→ **The task**:
I'd like the number of lines in the material below that include the word "backsplash", written with no other text.

→ **Records for processing**:
·····

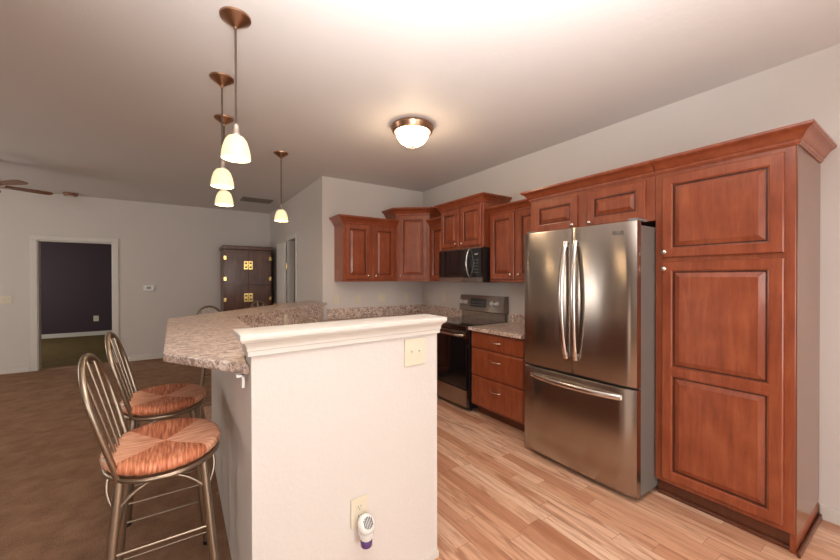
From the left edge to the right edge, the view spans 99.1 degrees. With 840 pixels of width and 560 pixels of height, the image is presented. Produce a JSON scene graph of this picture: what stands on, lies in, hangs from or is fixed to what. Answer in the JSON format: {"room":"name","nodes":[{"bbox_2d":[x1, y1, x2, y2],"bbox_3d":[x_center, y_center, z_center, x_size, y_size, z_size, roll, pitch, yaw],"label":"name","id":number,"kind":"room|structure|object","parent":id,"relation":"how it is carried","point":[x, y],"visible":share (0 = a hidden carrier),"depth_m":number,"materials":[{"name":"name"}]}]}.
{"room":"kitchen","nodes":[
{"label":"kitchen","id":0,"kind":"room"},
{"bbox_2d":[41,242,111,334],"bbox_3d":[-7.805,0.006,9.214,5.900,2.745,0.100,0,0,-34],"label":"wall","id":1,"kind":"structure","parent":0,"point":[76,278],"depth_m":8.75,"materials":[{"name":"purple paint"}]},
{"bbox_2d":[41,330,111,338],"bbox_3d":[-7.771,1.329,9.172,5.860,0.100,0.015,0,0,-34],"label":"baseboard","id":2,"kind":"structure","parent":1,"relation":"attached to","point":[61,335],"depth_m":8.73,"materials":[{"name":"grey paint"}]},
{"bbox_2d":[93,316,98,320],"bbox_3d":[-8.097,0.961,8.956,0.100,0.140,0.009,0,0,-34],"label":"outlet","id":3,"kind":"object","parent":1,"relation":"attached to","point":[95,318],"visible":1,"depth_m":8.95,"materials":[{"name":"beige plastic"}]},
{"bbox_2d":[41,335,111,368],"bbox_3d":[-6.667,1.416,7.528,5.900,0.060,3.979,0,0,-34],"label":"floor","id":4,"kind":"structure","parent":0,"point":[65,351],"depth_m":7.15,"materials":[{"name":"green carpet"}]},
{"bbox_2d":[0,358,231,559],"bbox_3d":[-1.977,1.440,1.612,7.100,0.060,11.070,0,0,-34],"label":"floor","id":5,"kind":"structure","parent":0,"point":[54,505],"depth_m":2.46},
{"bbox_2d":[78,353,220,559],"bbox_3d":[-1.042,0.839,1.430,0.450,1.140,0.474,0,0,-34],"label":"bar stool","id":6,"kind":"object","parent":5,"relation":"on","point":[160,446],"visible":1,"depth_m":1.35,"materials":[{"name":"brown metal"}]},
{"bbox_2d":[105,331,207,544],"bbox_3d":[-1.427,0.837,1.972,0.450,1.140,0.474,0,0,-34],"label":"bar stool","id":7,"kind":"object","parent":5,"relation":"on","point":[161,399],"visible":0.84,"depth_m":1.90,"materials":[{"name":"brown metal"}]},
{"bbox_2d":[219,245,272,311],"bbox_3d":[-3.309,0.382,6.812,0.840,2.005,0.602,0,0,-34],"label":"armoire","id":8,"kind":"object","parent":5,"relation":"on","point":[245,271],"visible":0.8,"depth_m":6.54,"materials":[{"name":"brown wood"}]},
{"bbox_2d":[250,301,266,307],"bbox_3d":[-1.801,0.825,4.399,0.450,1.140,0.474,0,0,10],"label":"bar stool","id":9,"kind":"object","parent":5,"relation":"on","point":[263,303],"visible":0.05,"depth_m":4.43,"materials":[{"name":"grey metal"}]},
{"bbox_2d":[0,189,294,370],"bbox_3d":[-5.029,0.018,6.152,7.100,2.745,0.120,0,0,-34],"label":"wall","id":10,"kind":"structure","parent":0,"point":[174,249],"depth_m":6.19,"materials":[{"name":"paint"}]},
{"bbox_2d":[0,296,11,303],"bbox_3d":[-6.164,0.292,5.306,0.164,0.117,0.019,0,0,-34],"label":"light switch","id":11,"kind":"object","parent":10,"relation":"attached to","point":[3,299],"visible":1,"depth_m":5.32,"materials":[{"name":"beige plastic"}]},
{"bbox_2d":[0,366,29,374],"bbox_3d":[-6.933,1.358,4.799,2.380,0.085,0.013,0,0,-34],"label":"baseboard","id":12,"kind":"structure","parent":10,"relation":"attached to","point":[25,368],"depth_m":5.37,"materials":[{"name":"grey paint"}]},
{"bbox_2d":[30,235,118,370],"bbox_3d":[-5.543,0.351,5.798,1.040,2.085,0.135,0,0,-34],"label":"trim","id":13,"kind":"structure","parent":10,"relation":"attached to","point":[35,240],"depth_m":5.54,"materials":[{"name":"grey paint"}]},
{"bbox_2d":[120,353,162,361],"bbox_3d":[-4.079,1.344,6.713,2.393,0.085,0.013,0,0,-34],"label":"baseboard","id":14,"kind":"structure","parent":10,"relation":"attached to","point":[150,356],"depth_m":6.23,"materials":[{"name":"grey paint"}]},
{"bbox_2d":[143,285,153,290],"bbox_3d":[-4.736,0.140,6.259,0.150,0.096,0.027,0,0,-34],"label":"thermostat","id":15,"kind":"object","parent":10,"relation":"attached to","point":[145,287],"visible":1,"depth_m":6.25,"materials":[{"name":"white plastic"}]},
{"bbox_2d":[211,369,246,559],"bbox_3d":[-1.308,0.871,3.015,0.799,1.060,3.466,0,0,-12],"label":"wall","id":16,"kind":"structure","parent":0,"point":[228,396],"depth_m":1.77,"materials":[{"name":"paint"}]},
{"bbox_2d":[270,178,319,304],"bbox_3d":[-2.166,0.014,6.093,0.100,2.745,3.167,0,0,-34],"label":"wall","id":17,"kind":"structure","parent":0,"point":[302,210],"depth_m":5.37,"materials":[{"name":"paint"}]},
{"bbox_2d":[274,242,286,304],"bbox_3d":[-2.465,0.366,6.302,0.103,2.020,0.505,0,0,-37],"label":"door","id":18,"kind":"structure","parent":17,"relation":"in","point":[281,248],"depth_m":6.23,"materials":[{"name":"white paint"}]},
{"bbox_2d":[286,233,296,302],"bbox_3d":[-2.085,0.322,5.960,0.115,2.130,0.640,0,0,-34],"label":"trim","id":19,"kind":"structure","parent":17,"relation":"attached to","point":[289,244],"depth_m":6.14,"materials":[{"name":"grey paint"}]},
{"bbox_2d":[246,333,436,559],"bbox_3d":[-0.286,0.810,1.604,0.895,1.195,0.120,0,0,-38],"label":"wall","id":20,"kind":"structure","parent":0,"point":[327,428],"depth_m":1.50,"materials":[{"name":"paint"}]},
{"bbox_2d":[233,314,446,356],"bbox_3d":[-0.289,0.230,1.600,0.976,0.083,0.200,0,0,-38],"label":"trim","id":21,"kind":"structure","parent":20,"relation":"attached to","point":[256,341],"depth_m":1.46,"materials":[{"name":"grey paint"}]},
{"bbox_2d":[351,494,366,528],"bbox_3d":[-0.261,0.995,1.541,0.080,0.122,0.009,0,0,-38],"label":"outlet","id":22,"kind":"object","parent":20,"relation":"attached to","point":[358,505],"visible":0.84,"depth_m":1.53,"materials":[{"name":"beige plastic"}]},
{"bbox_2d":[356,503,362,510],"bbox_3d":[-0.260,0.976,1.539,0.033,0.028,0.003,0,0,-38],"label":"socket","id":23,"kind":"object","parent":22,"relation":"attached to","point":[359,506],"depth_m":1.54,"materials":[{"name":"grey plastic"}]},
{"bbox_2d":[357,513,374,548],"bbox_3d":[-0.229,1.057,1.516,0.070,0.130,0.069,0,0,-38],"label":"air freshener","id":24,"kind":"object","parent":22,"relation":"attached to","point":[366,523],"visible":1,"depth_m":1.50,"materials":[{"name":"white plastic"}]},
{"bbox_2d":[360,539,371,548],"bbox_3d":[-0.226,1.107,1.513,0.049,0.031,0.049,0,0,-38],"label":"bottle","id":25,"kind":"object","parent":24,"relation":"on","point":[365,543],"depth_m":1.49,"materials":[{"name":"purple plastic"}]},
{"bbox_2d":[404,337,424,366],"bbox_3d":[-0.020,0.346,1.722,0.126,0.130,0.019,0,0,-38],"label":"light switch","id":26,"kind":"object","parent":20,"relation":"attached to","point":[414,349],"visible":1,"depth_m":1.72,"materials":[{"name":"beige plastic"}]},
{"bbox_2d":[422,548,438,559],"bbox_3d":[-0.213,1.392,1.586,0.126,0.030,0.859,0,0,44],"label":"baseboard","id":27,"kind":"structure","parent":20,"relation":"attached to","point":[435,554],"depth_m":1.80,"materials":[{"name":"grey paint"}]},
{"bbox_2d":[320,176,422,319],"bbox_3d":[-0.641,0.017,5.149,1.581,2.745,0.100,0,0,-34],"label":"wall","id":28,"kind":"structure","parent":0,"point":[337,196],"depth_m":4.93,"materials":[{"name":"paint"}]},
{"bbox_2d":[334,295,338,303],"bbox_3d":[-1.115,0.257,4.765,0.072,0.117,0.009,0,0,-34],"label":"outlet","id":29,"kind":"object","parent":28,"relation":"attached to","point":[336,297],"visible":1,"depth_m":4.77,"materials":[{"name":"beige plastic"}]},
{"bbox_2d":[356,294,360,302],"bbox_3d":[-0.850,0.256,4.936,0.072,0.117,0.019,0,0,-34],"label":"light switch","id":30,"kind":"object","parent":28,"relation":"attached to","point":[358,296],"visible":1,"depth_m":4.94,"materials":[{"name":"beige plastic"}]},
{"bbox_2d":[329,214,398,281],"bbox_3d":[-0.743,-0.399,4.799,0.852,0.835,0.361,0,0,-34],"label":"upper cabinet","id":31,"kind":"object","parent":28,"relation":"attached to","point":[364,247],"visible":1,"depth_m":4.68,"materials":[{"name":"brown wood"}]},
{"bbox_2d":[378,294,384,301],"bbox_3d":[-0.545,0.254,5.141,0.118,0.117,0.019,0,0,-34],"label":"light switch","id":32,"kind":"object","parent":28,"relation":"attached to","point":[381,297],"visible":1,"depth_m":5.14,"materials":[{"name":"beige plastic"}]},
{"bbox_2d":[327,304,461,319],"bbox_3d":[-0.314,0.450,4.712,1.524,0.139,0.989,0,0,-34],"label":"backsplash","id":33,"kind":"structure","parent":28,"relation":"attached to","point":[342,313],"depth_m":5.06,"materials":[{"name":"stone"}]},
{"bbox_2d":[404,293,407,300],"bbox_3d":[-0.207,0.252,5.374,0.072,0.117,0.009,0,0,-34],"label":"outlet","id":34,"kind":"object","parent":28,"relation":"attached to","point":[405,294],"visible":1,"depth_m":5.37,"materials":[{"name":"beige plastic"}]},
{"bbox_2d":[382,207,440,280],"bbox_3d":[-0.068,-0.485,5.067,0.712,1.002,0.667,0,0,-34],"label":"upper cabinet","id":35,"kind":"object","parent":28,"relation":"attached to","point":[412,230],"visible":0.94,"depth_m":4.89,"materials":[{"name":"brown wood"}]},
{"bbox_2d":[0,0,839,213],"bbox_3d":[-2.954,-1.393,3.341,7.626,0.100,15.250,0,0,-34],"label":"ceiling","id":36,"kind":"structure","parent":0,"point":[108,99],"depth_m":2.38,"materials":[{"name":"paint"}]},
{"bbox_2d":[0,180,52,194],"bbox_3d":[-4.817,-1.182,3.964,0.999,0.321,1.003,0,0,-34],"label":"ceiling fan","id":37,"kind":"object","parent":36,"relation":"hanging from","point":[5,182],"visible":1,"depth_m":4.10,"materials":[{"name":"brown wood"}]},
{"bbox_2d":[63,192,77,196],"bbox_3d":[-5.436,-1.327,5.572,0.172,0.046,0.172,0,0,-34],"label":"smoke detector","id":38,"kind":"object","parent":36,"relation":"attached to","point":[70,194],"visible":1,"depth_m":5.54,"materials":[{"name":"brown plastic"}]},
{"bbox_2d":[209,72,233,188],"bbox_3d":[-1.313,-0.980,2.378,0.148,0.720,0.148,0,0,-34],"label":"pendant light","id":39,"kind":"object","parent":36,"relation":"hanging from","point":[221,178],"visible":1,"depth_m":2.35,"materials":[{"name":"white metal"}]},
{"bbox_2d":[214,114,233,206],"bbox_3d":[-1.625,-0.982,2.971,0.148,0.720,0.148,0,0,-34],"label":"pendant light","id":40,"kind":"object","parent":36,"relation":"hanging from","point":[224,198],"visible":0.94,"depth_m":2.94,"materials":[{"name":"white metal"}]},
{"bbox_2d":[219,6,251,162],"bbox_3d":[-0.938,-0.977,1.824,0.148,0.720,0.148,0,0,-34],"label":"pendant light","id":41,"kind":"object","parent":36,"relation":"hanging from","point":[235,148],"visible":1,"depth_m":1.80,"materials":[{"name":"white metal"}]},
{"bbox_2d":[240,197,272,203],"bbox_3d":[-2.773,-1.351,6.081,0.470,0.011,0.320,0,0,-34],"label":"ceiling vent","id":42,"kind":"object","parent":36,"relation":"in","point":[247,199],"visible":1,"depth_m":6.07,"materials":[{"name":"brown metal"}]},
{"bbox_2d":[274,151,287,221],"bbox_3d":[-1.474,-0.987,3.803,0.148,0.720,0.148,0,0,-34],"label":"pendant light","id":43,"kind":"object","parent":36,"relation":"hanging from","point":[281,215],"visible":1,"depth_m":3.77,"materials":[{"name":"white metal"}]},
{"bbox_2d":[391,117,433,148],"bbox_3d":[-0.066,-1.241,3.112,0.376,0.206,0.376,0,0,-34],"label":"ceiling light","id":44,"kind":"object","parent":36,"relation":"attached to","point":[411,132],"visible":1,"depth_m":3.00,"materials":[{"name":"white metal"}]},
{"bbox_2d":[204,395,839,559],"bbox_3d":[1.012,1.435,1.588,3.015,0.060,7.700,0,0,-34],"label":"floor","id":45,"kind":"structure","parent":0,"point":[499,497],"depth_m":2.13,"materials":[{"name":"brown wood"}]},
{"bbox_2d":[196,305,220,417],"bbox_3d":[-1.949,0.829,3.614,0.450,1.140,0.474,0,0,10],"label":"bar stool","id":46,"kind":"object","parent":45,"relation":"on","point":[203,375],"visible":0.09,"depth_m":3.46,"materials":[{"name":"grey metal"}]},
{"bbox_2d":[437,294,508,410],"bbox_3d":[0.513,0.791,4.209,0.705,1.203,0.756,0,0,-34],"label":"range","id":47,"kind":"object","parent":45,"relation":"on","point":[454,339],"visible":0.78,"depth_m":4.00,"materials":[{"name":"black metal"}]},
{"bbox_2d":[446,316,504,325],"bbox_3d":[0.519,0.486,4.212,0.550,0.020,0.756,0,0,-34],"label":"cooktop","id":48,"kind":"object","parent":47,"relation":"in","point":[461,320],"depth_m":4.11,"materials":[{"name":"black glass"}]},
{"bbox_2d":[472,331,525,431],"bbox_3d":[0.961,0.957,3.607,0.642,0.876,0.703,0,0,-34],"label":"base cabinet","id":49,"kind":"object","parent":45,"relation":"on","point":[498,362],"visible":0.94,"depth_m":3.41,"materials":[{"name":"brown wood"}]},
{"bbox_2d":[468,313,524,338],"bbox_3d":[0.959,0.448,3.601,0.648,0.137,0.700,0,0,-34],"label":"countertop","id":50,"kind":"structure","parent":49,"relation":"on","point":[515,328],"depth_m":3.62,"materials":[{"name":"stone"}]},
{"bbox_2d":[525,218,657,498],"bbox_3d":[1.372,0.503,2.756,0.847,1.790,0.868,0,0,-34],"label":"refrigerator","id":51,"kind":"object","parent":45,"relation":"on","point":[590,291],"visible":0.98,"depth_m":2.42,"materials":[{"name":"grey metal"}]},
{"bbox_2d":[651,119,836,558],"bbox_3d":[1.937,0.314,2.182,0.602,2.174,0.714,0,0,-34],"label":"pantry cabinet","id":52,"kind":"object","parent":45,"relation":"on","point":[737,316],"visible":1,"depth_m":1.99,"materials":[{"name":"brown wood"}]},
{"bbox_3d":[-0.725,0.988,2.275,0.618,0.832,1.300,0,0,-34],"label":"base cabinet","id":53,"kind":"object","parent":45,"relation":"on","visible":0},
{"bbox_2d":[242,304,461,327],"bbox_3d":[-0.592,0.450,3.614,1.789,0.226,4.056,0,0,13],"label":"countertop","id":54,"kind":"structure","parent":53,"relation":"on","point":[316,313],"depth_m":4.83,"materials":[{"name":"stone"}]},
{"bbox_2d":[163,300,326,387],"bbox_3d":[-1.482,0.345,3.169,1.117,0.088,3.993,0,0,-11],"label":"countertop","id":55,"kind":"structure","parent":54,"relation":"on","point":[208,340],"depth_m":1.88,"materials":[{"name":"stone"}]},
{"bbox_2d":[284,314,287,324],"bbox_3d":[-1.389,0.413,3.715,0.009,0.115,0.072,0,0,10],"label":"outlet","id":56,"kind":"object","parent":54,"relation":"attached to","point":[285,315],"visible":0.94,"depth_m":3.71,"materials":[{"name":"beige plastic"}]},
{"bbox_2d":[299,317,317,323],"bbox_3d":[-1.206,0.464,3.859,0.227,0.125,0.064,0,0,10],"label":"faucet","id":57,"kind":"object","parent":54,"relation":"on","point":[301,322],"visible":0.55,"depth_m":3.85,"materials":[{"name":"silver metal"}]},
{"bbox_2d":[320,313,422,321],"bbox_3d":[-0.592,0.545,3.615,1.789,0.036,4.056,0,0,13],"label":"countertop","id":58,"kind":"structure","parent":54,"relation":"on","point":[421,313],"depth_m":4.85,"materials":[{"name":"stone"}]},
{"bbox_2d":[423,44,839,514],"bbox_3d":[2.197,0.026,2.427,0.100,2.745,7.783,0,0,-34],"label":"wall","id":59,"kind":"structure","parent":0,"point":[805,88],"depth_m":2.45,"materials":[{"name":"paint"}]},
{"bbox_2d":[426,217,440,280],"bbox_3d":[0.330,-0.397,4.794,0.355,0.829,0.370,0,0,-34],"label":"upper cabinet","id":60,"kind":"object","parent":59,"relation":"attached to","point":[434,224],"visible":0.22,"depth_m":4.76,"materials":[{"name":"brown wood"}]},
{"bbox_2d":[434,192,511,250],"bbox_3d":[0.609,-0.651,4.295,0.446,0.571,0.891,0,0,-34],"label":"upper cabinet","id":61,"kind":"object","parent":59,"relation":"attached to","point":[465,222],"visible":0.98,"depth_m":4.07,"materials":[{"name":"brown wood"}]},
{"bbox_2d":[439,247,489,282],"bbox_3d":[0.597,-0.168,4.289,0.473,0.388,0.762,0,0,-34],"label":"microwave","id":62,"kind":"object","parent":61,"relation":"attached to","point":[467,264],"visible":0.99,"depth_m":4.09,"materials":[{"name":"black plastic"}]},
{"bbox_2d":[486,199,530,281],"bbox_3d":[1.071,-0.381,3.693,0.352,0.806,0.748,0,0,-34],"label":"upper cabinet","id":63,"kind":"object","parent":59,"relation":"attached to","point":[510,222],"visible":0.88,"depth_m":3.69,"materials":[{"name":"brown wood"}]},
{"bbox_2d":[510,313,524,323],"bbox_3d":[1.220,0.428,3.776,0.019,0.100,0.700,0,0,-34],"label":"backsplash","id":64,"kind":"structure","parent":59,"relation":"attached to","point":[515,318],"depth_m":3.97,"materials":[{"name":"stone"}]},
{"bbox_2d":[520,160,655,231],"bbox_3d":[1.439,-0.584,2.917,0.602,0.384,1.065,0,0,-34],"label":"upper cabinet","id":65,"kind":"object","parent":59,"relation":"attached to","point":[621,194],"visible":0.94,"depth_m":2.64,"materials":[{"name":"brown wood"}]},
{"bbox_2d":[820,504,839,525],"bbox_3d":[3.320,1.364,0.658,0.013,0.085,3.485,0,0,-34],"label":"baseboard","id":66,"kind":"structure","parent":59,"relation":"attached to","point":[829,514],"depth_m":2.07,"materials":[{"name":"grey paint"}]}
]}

·····

→ **Finished exercise**:
2